The ScareHouse management did not want to sap the main haunt of its talented design team, so I had the chance to jump in and participate in the creation side beyond my usual role as sound guy. After attending and analyzing many immersive shows over the past couple years, the time had come to put some of my learnings into practice. I found myself driving, flying, and phoning into Pittsburgh most weekends over the Summer and writing long, list-filled emails to the point where I’m sure Team Scarehouse would cringe every time they saw my name in their inbox. We would continuously challenge and test each other’s ideas and the result, I think, was pretty far from what any of us envisioned at the start. The Basement turned out to be a hit, but none of us knew exactly how people would respond to it until we opened the doors in late September.

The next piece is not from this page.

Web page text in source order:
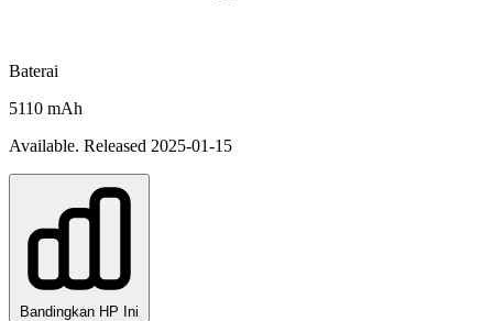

Hosting this podcast episode gave me a chance to document the process that led up to opening day as well as capture some of the magical chemistry of the cast one night before the doors opened. I’m happy with how it came together with one caveat: I never had the chance to interview Scott Sudzina who managed the haunt. He played a major role in making it happen. My bad for not finding time to interview him for the show.

I’m looking forward to seeing what we come up with next year. Until then, this puts a nice capper on the first chapter of Basement history.

As always, if you have any questions or comments, you know where to find me here and on the the socialwebs.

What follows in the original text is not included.